= Work request =
In the listing below, the answer starts at the line that has "pg/m L和89.059 pg/m L。通过" and stops after the line that has "CIA Memo re: Interview Senior CIA"; please repeat that part exactly and nothing more.

---------------

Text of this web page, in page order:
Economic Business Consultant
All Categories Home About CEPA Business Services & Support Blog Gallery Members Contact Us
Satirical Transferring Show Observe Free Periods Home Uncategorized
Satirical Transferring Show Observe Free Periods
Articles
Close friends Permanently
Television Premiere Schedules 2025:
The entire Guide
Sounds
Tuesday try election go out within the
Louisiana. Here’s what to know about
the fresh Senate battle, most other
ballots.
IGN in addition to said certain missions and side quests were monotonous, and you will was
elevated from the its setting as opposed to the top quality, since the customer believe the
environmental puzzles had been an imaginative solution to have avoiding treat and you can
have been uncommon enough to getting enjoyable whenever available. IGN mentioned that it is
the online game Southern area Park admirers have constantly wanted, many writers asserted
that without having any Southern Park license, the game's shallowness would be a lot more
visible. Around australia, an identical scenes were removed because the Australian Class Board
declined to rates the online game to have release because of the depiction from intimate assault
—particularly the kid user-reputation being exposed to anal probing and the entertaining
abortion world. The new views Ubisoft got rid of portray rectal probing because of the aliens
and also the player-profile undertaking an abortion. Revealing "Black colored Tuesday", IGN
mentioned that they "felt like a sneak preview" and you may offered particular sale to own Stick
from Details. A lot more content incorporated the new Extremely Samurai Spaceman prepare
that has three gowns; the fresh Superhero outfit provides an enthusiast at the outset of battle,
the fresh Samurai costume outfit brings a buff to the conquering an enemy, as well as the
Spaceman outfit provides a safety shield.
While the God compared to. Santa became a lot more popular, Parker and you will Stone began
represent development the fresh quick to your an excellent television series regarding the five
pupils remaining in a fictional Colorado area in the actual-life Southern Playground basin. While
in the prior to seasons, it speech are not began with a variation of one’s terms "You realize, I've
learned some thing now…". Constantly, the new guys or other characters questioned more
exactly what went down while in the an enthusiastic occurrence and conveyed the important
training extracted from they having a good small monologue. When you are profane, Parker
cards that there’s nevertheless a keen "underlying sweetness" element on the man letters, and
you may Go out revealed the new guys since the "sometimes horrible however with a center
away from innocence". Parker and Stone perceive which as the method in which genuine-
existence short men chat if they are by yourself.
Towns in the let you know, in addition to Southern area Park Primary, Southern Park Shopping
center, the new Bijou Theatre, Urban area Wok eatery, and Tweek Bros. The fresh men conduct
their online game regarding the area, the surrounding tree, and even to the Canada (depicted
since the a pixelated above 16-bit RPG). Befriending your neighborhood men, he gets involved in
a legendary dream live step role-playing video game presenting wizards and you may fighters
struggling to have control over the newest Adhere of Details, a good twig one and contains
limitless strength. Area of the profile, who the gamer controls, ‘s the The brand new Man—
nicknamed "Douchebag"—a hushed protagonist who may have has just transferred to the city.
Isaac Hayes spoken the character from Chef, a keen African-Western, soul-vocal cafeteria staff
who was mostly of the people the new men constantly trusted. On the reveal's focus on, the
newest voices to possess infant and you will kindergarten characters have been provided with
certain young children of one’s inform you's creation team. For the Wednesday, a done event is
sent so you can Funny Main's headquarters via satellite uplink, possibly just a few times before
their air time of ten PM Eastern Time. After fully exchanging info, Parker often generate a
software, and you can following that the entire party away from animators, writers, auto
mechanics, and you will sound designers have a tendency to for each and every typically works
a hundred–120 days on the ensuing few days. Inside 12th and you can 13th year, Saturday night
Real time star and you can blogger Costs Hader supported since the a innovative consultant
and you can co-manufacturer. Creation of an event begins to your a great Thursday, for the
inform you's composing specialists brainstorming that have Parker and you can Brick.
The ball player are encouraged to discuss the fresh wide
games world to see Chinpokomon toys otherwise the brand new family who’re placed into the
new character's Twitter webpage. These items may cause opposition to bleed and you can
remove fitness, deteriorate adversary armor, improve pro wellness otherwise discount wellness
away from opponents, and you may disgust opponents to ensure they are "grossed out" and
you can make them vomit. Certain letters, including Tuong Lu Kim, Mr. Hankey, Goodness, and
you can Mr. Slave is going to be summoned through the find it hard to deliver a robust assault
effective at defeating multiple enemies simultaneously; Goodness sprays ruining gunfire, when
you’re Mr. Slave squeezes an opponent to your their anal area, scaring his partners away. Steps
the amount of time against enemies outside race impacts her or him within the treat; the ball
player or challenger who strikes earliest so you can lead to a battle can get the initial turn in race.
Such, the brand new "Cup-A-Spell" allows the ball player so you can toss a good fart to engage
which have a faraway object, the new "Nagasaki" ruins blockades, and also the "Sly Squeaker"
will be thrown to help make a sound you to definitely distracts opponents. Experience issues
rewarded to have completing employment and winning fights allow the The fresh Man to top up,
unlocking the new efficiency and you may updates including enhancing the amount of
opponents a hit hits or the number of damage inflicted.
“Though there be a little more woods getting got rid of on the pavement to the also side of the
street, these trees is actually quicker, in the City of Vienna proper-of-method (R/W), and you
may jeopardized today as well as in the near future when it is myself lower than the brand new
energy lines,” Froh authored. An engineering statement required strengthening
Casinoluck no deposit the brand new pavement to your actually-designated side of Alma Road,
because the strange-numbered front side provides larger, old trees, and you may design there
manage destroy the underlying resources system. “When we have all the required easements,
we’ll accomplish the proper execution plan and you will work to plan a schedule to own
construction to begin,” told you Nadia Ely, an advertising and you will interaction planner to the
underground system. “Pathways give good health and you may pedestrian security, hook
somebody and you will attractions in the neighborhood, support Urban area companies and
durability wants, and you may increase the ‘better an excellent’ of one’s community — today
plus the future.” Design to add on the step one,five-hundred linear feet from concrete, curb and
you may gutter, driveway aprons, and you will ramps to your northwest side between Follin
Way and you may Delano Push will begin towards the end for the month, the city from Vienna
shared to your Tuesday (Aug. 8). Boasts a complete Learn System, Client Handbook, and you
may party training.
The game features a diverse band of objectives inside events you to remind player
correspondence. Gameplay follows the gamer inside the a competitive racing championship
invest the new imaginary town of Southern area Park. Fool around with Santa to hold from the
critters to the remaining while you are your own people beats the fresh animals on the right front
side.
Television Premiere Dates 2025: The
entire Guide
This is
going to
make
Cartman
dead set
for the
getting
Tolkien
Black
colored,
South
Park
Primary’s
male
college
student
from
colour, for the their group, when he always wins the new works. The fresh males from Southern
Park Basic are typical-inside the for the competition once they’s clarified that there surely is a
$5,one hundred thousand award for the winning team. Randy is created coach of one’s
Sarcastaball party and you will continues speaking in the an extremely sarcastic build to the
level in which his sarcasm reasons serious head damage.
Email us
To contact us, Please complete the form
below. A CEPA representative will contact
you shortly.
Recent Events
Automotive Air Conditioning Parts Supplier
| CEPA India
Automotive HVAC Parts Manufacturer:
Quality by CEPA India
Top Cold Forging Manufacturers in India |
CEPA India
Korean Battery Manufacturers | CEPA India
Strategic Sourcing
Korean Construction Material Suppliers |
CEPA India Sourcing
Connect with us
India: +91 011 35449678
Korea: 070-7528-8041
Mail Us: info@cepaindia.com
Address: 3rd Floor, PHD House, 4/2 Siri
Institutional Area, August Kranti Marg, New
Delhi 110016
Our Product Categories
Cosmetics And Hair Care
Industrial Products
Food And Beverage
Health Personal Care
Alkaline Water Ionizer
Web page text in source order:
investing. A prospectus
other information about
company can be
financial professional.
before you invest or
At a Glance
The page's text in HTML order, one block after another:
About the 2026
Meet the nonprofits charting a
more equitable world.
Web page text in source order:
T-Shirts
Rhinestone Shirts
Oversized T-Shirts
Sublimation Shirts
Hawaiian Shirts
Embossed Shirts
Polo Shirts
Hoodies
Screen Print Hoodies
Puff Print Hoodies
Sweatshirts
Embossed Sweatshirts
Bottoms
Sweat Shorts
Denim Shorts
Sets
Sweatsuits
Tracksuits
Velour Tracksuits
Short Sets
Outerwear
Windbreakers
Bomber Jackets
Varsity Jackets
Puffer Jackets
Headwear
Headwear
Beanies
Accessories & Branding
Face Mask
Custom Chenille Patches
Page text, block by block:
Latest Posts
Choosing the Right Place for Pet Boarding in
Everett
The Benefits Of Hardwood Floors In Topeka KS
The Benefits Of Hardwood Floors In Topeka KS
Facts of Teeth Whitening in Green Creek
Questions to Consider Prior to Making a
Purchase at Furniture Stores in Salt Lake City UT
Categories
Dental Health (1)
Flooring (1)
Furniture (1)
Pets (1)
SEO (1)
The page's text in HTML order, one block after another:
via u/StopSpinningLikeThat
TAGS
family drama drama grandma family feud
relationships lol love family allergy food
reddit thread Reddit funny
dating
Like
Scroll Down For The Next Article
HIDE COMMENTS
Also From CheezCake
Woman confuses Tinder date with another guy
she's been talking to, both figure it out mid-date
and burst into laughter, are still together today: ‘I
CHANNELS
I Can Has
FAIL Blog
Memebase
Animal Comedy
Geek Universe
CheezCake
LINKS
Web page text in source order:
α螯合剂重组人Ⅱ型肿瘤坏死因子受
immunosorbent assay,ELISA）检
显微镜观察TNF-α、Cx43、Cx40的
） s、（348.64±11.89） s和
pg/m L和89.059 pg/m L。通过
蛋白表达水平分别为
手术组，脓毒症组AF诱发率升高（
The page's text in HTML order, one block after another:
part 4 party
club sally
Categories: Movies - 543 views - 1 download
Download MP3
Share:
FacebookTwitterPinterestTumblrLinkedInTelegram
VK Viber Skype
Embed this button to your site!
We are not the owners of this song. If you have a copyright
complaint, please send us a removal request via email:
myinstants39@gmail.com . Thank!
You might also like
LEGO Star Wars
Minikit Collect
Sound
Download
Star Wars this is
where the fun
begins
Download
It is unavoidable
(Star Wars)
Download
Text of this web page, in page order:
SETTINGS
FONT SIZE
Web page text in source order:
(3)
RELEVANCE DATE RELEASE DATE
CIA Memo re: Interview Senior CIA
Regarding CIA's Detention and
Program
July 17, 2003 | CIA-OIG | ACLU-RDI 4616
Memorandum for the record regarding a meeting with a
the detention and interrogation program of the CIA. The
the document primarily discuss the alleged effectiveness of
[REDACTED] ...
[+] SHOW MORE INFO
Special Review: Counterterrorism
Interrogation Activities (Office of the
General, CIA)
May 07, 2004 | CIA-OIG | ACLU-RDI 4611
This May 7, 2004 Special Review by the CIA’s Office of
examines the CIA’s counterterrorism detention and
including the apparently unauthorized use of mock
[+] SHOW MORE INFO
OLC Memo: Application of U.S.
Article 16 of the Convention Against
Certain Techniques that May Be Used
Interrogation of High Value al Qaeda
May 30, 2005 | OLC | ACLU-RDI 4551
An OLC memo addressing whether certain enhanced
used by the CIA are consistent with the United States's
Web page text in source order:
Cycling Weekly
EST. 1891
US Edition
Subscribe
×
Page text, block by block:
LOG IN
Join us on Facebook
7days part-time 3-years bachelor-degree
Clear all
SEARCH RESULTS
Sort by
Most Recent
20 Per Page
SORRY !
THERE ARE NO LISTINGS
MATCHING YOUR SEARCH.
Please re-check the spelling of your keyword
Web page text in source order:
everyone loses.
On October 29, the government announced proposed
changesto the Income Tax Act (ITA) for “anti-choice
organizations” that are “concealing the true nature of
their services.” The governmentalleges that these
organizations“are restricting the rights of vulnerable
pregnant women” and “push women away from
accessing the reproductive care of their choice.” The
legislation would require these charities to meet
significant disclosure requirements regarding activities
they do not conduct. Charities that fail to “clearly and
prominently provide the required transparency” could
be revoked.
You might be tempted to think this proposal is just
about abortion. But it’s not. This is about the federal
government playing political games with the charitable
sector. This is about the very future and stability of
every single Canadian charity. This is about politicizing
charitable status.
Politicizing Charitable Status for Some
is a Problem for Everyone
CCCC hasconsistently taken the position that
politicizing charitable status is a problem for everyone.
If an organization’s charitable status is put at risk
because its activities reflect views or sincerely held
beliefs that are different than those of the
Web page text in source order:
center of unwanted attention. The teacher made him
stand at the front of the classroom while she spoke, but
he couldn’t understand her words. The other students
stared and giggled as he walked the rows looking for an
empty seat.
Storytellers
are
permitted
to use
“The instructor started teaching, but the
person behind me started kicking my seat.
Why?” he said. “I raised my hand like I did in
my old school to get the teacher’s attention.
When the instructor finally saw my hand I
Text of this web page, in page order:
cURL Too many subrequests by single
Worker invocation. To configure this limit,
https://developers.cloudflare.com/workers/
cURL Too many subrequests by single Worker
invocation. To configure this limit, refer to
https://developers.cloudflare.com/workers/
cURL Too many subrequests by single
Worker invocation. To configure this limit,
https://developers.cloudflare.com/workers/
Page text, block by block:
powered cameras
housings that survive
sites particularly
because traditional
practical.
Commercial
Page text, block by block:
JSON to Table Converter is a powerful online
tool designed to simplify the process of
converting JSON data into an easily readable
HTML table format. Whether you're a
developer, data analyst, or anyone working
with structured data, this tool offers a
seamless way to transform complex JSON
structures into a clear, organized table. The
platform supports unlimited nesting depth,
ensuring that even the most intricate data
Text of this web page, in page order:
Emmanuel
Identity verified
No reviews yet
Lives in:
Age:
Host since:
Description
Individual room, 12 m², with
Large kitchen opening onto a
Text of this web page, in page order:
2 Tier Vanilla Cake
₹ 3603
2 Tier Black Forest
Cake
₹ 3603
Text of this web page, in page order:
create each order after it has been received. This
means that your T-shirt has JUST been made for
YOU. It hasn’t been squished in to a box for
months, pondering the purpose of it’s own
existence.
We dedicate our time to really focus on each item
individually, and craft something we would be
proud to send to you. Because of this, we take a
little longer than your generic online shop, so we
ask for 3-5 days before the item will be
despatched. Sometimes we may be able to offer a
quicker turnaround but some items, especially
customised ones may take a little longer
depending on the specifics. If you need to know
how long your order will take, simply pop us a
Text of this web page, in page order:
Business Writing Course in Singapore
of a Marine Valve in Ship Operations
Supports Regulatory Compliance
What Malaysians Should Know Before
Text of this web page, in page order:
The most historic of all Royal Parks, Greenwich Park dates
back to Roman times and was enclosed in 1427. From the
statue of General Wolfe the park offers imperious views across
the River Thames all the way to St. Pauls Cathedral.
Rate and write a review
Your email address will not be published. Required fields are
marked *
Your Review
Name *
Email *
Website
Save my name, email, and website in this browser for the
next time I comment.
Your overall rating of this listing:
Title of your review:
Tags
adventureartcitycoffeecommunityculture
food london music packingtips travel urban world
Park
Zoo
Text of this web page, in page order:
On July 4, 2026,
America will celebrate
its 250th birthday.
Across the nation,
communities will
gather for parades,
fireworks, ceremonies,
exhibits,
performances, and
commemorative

---------------

= Written solution =
pg/m L和89.059 pg/m L。通过
蛋白表达水平分别为
手术组，脓毒症组AF诱发率升高（
The page's text in HTML order, one block after another:
part 4 party
club sally
Categories: Movies - 543 views - 1 download
Download MP3
Share:
FacebookTwitterPinterestTumblrLinkedInTelegram
VK Viber Skype
Embed this button to your site!
We are not the owners of this song. If you have a copyright
complaint, please send us a removal request via email:
myinstants39@gmail.com . Thank!
You might also like
LEGO Star Wars
Minikit Collect
Sound
Download
Star Wars this is
where the fun
begins
Download
It is unavoidable
(Star Wars)
Download
Text of this web page, in page order:
SETTINGS
FONT SIZE
Web page text in source order:
(3)
RELEVANCE DATE RELEASE DATE
CIA Memo re: Interview Senior CIA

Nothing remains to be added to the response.